How Do You Know If You Have Torn Meniscus in Your Knee?

How Do You Know If You Have Torn Meniscus in Your Knee?

How Do You Know If You Have Torn Meniscus in Your Knee?

A torn meniscus is one of the most common knee injuries. Each of the knees has 2 “C-shaped” pieces of cartilages called meniscus. They act as a cushion between your shinbone and thighbone in the knee joint. If you tear your meniscus it causes pain, stiffness and swelling. You may also have trouble extending your knee fully. Any physical activity that causes sudden twisting or rotation of the knee, especially when you are putting your weight on your knees, can lead to a torn meniscus.

What are the symptoms?

When the tear occurs, you may hear a popping sound in your knee and experience:

  • Pain (while twisting or rotating)
  • Difficulty straightening the knee fully
  • Swelling or stiffness
  • Feeling as if knee is locked in place when you try to move it

You should contact an orthopedic surgeon if you experience any of the symptoms mentioned above, and they are not improving after a few days. You may need immediate medical care if your knee locks or you are unable to bend the knee after straightening it.

Causes of Torn Meniscus:

The meniscus can get torn during activities that cause pressure and forced rotation or twisting of the knee. A sudden turn or pivot, heavy lifting, kneeling or deep squatting can lead to a meniscus tear. Athletes are usually at higher risk for this injury. Some of the sports involve sudden turns and stops which put you at risk for meniscus tears like:

  • Basketball
  • Football
  • Soccer
  • Tennis

The cartilage weakens with age. So, injury is more common in people above 30. Movements like stepping or squatting can cause injury in someone with a weak meniscus. The risk of a meniscus tear is also higher if you have Osteoarthritis.

Treatment:

Treatment of torn meniscus depends on the type, size and location of the tear.
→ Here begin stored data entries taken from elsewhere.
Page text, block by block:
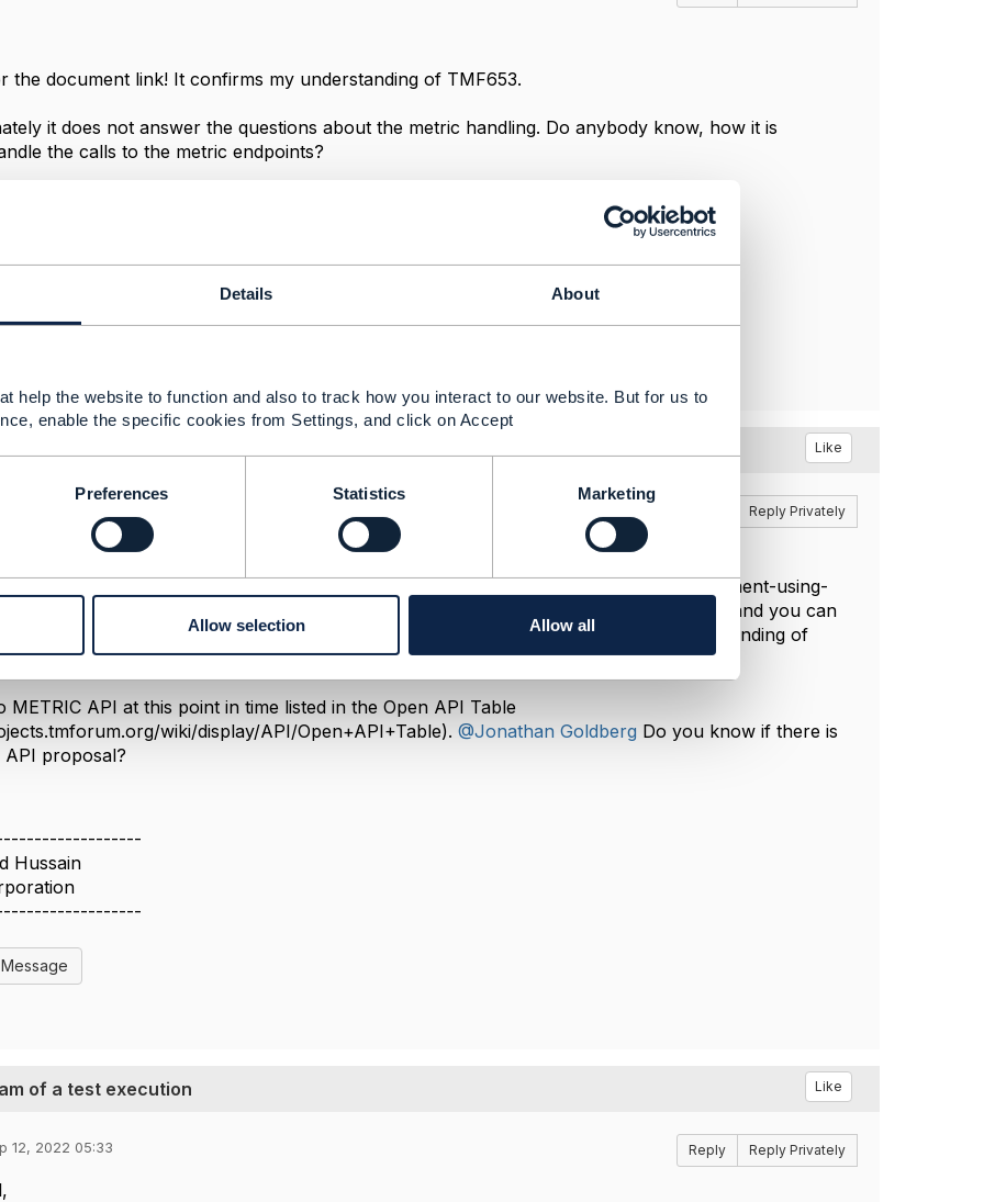
Details About
help the website to function and also to track how you interact to our website. But for us to
enable the specific cookies from Settings, and click on Accept
Preferences Statistics Marketing
Allow selection Allow all
the document link! It confirms my understanding of TMF653.
it does not answer the questions about the metric handling. Do anybody know, how it is
the calls to the metric endpoints?
of a test execution Like
Reply Privately
www.tmforum.org/resources/standard/gb1028-end-to-end-performance-management-using-
v1-0-0/) shows how you can apply METRIC in the context of performance/quality and you can
for Test. You can also refer to GB922 Metric document to get a deeper understanding of
METRIC API at this point in time listed in the Open API Table
wiki/display/API/Open+API+Table).@Jonathan Goldberg Do you know if there is
proposal?
Hussain
of a test execution Like
12, 2022 05:33 Reply Reply Privately
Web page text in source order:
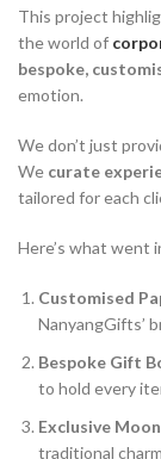
This project
the world of
bespoke,
emotion.
We don’t just
We curate
tailored for each
Here’s what went
Customised
NanyangGifts’
Bespoke Gift
to hold every
Exclusive
traditional
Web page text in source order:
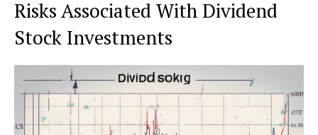
Risks Associated With Dividend
Stock Investments
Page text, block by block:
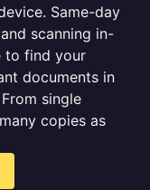
Same-day
scanning in-
to find your
documents in
single
copies as
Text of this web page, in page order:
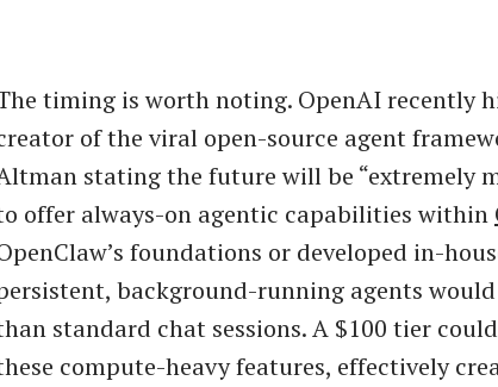
timing is worth noting. OpenAI recently
of the viral open-source agent
stating the future will be “extremely
offer always-on agentic capabilities within
foundations or developed in-
background-running agents
standard chat sessions. A $100 tier
compute-heavy features, effectively
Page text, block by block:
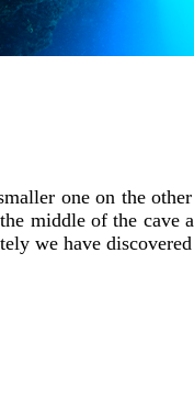
one on the
middle of the
we have
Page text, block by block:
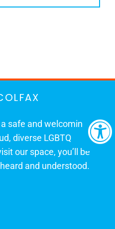
safe and welcoming
diverse LGBTQ
our space, you’ll be
and understood.
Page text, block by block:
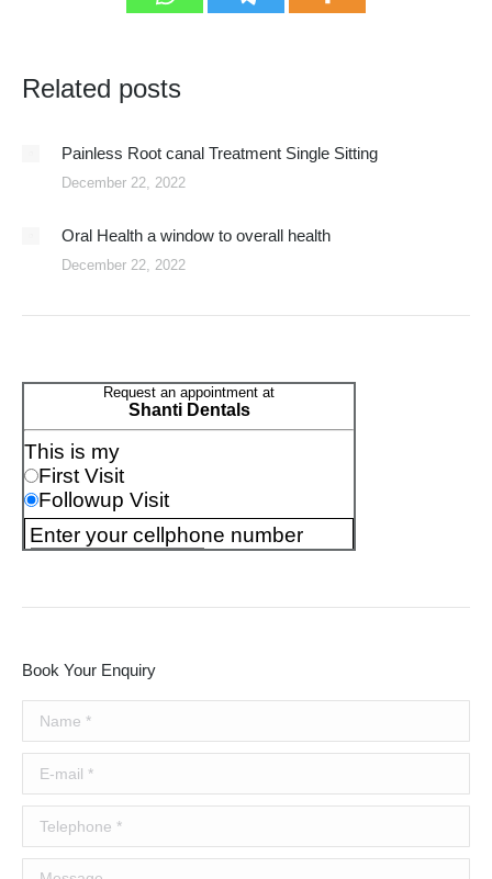
Related posts
Painless Root canal Treatment Single Sitting
December 22, 2022
Oral Health a window to overall health
December 22, 2022
Book Your Enquiry
Name *
E-mail *
Telephone *
Message
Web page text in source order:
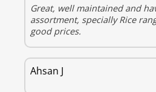
Great, well maintained and
assortment, specially Rice
good prices.
Ahsan J
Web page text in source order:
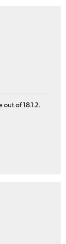
of 18.1.2.
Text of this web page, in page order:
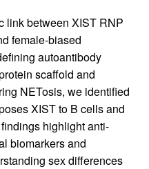
link between XIST RNP
female-biased
autoantibody
scaffold and
NETosis, we identified
XIST to B cells and
highlight anti-
biomarkers and
sex differences
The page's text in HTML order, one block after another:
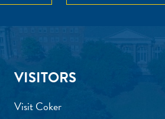
VISITORS
Visit Coker
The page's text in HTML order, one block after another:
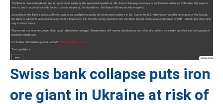
Swiss bank collapse puts iron
ore giant in Ukraine at risk of

To begin with, your orthopedic surgeon will suggest conservative methods like rest, icing, compression, elevation, and medication. Over-the-counter pain medications may help in relieving the pain. As long as your symptoms are improving, and your knee is stable, nonsurgical treatment may work for you.

  • Physical therapy:  It can help in strengthening the muscles around your knee to help stabilize and support the knee joint.
  • Surgery:  If conservative methods fail to give you relief or if there is knee locking, your doctor may recommend surgery. Knee arthroscopy is one of the most common arthroscopic procedures done by an orthopedic surgeon. A small incision is made and an arthroscope which has a camera and light is inserted inside the joint. Other small surgical instruments are inserted to either trim or repair the torn meniscus.

Once the initial healing is complete, your doctor will advise rehabilitation exercises. Regular exercises to restore joint mobility and strength are very important. Rehabilitation time for meniscus surgery is about 6-12 weeks. With proper diagnosis, treatment and physical therapy, patients usually return to their pre-injury state.